_Exercise directions_
A copy is needed of each line in the records that has the word "King".

_Records shown_
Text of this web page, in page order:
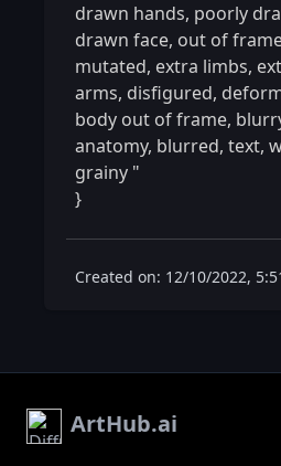
drawn hands, poorly
drawn face, out of
mutated, extra limbs,
arms, disfigured,
body out of frame,
anatomy, blurred, text,
grainy "
}
Created on: 12/10/2022,
ArtHub.ai
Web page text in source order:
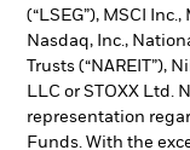
(“LSEG”), MSCI
Nasdaq, Inc.,
Trusts (“NAREIT”),
LLC or STOXX Ltd.
representation
Funds. With the
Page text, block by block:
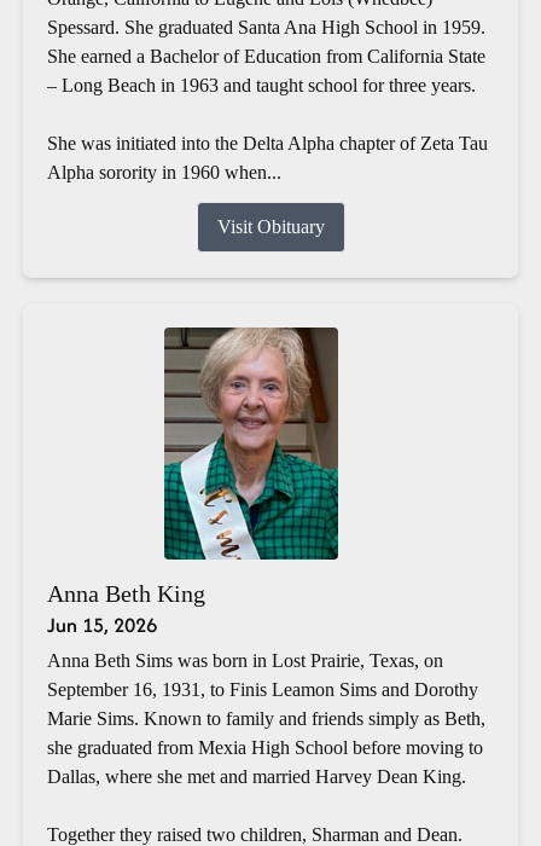
Spessard. She graduated Santa Ana High School in 1959.
She earned a Bachelor of Education from California State
– Long Beach in 1963 and taught school for three years.
She was initiated into the Delta Alpha chapter of Zeta Tau
Alpha sorority in 1960 when...
Visit Obituary
Anna Beth King
Jun 15, 2026
Anna Beth Sims was born in Lost Prairie, Texas, on
September 16, 1931, to Finis Leamon Sims and Dorothy
Marie Sims. Known to family and friends simply as Beth,
she graduated from Mexia High School before moving to
Dallas, where she met and married Harvey Dean King.
Together they raised two children, Sharman and Dean.
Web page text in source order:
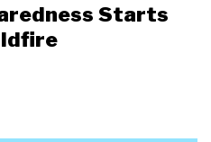
Starts

_Exercise answer_
Anna Beth King
Dallas, where she met and married Harvey Dean King.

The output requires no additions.